Proof of Upper Bound Theorem:
Let $f(x)=q(x)*(x-a)+r$. It is given that all of the coefficients of $q(x)$ and $r$ are non-negative. Factoring out a $x-a$ from the right side of the equation yields $f(x)=(x-a)(q(x)+\frac{r}{x-a})$ for all $x \neq a$. Now, let $c > a$. Note that $c$ is positive since $a$ is non-negative. We will prove that $f(c) \neq 0$, which will prove the theorem by showing that $f(c)=0$ implies $c \leq a$ and thus $a$ is an upper bound on all zeroes of $f(c)$.

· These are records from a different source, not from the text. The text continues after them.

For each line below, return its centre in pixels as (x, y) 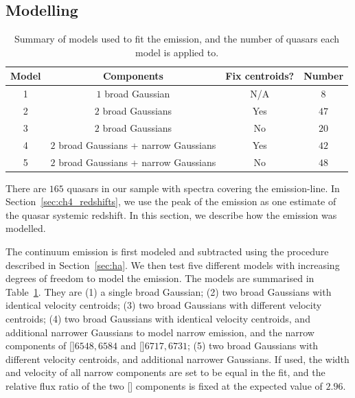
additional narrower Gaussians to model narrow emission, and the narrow (160, 332)
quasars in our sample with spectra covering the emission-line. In (203, 188)
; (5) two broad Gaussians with (253, 346)
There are (26, 188)
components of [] (40, 346)
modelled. (26, 228)
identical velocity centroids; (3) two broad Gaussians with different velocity (164, 305)
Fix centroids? (260, 76)

We have already shown that $f(c)=(c-a)(q(c)+\frac{r}{c-a})$. Since $c \neq a$, $c-a \neq 0$ and thus $q(c)+\frac{r}{c-a} \neq 0$ implies $f(c) \neq 0$. Therefore, we will prove that $q(c)+\frac{r}{c-a} \neq 0$. $q(x)=\sum_{i=0}^{n-1}q_i*x^i$ where $q_i$ are the non-negative coefficients of $q(x)$ and $n$ is the degree of $f(x)$. Since $c$ is positive, $c^i$ is also positive for any $i \in \mathbb{N}$ and thus, since $q_i$ is non-negative, $q_i*c^i$ is non-negative. As the sum of non-negative numbers are non-negative and $q(c)$ is the sum of all $q_i*c^i$ for $i \in \mathbb{N}$, $q(c)$ is non-negative. Also, since $c > a$, $c-a$ is positive and thus, since $r$ is non-negative, $\frac{r}{c-a}$ is non-negative.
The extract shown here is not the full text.